_Task details:_ Lower down are entries containing pictures. Copy exactly, without those pictures, the lines from the line with "Après le paramétrage" through the line with "per informazioni dettagliate.".

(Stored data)

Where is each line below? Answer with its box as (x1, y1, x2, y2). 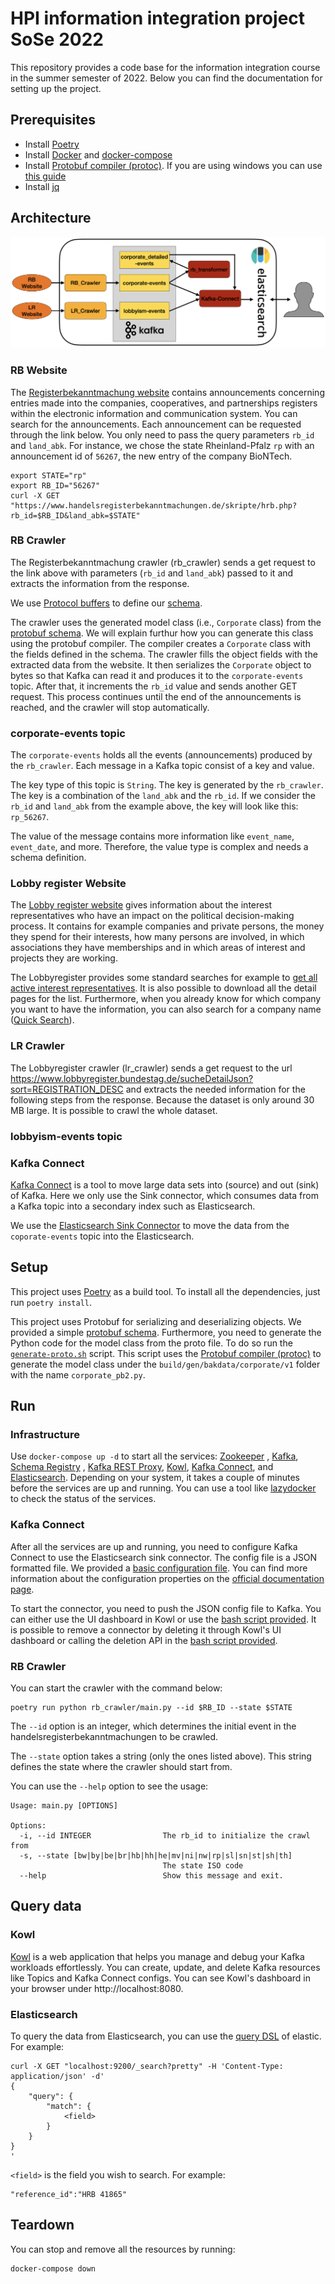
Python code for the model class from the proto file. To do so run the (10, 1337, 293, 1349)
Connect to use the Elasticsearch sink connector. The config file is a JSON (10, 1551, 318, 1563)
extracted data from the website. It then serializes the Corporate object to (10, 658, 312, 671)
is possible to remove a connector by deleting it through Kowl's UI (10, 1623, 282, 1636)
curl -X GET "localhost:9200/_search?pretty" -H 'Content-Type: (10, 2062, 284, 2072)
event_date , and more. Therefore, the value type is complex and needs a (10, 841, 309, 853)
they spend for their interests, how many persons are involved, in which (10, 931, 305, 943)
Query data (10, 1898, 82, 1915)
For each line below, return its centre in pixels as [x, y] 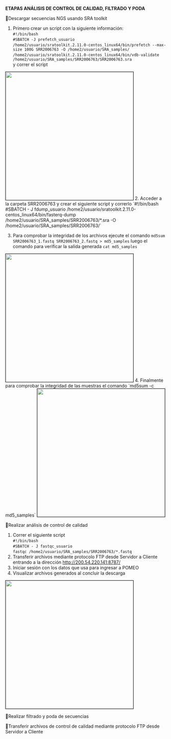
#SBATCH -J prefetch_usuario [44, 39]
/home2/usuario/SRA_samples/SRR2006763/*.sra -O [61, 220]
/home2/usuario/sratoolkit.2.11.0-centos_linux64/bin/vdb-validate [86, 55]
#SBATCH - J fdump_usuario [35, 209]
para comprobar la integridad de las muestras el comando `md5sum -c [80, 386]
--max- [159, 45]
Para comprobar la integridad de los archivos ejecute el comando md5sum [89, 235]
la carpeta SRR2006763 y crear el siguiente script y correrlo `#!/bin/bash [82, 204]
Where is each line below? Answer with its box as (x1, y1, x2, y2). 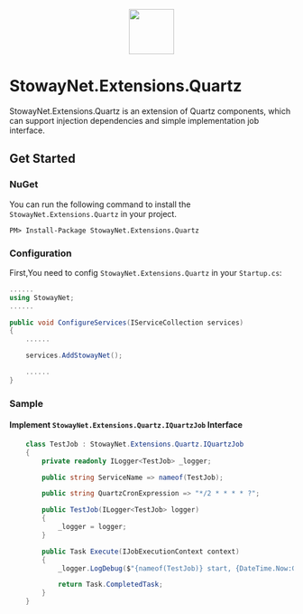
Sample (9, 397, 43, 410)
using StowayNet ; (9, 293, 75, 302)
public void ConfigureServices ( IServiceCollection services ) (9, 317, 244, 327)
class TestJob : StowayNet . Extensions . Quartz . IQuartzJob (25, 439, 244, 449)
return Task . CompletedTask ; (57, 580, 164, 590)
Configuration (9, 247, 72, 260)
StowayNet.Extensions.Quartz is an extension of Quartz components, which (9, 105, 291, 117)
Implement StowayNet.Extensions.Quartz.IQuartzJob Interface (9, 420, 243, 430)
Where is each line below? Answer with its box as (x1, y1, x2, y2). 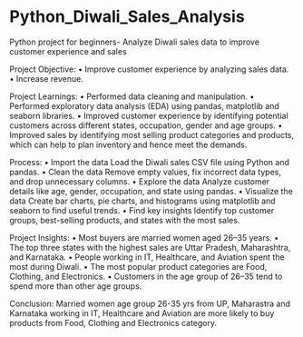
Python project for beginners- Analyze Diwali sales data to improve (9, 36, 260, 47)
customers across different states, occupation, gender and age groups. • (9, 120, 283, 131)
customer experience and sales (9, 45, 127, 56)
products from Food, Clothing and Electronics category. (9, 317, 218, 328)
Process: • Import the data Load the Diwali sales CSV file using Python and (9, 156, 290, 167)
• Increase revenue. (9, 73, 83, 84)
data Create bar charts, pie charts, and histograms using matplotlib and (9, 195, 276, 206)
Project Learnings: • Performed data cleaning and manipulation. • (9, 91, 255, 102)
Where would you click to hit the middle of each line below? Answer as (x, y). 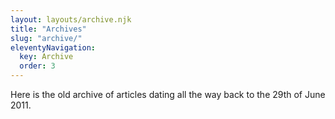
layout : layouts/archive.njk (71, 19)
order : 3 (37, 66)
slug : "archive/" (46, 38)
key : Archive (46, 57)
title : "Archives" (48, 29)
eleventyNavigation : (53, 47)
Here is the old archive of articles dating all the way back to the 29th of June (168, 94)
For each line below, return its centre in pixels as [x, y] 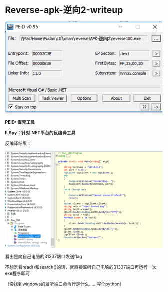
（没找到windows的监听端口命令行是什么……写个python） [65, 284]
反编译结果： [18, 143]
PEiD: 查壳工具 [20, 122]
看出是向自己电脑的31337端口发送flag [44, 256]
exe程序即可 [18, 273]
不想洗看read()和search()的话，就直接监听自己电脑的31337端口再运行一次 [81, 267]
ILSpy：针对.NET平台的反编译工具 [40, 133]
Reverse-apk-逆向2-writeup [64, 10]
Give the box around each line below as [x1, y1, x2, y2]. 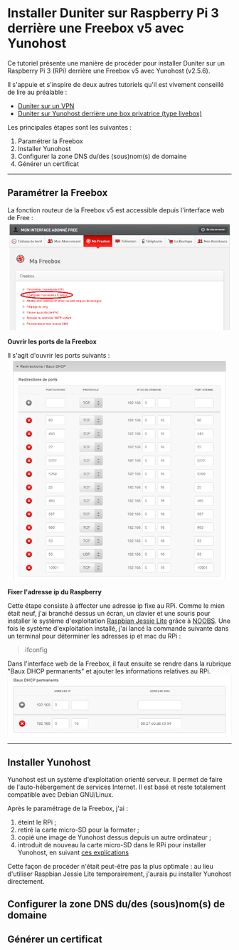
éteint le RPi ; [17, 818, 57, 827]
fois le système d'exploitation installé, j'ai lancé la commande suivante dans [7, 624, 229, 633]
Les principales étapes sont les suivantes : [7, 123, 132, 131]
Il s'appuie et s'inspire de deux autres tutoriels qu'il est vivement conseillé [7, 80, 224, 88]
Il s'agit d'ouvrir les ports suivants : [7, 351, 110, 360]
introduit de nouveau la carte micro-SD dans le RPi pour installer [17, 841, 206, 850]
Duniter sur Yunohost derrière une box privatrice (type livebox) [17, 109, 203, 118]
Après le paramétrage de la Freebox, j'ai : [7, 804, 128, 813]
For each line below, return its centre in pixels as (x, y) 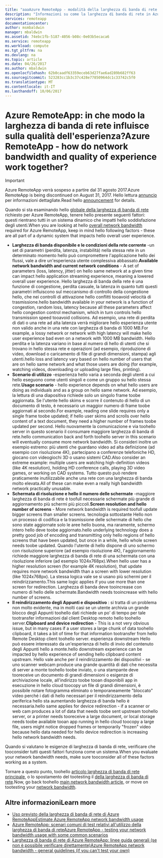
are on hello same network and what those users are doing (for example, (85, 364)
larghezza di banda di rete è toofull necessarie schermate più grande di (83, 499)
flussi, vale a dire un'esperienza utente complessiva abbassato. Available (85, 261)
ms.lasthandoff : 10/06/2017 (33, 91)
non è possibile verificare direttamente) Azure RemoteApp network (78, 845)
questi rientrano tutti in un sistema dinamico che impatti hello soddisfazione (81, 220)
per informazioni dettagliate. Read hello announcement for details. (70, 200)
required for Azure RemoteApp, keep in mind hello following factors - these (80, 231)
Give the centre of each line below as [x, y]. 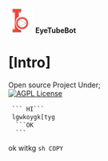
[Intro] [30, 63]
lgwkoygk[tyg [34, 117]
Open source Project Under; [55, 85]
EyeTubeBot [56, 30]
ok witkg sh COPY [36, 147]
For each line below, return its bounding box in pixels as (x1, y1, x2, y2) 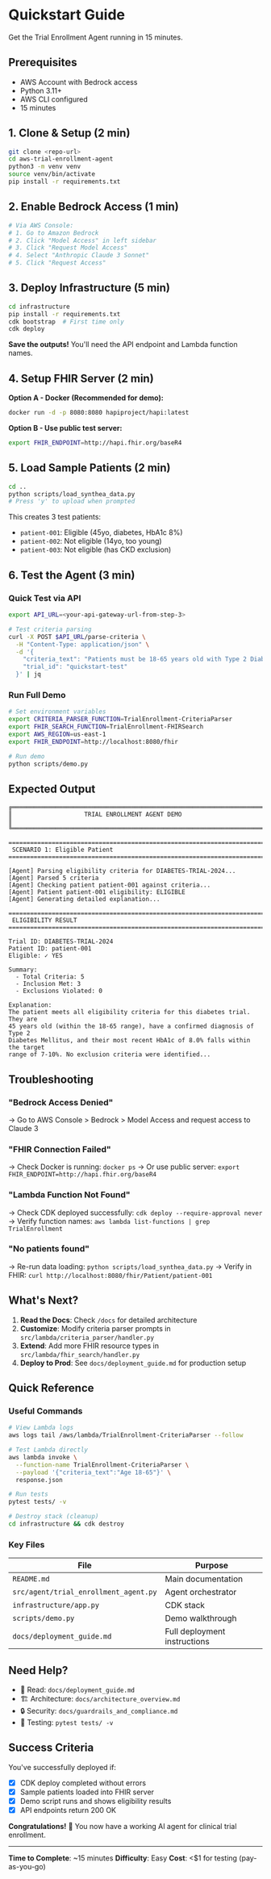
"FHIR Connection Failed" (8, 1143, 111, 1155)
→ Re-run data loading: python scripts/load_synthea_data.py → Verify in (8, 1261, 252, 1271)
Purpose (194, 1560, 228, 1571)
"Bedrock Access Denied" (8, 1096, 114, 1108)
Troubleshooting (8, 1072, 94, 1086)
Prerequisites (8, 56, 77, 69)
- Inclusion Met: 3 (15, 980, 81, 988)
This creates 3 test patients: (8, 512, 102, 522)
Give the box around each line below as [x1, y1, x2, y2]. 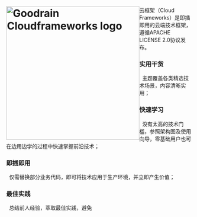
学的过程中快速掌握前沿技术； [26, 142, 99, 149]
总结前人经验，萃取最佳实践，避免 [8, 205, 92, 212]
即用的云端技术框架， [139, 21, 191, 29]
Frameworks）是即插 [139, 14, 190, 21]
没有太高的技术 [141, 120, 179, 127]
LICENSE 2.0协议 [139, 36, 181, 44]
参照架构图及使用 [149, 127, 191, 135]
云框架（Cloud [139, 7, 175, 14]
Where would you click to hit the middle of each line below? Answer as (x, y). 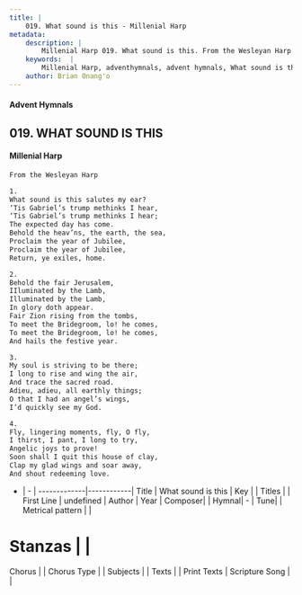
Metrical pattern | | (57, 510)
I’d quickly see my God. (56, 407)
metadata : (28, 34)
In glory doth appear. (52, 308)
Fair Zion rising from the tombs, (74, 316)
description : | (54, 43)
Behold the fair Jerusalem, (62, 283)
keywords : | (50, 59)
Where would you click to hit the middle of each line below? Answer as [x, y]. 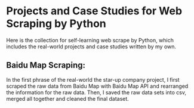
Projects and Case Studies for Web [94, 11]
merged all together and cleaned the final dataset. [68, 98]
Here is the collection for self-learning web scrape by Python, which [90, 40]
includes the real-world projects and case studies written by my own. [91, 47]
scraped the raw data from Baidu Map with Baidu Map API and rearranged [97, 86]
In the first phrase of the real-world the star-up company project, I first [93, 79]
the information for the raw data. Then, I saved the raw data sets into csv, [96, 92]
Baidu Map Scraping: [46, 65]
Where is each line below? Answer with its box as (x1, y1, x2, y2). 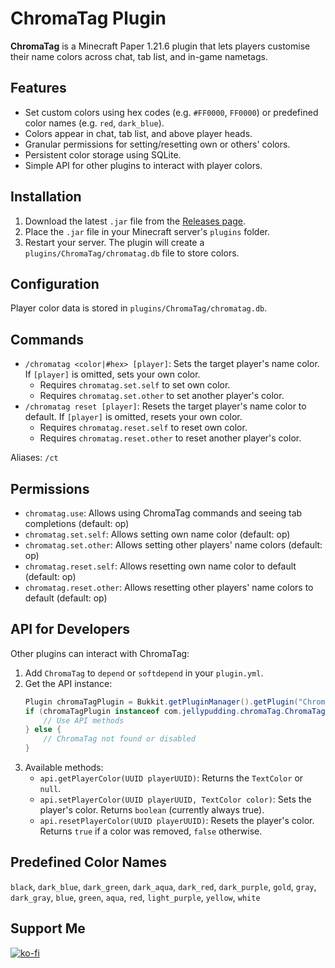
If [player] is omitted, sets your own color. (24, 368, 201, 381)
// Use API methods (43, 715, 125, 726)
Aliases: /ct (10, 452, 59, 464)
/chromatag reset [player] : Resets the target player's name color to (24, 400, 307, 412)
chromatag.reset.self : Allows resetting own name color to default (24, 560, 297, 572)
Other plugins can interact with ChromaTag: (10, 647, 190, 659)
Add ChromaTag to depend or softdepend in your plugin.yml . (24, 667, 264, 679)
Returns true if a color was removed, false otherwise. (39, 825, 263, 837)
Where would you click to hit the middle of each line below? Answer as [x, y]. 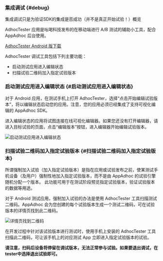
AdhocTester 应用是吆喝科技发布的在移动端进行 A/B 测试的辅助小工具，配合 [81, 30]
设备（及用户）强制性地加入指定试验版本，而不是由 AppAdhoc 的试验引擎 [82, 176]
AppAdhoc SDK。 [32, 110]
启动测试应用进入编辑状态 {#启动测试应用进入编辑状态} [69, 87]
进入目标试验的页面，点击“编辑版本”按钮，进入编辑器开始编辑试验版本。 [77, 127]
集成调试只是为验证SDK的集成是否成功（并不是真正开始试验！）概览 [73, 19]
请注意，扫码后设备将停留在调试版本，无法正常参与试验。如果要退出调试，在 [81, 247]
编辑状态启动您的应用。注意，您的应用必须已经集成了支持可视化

_Task result:_
Après le paramétrage de la Freebox, j'ai : [7, 804, 128, 813]
For each line below, return its centre in pixels as (x, y) 
are on hello same network and what those users are doing (for example, (85, 364)
larghezza di banda di rete è toofull necessarie schermate più grande di (83, 499)
flussi, vale a dire un'esperienza utente complessiva abbassato. Available (85, 261)
ms.lasthandoff : 10/06/2017 (33, 91)
non è possibile verificare direttamente) Azure RemoteApp network (78, 845)
questi rientrano tutti in un sistema dinamico che impatti hello soddisfazione (81, 220)
per informazioni dettagliate. Read hello announcement for details. (70, 200)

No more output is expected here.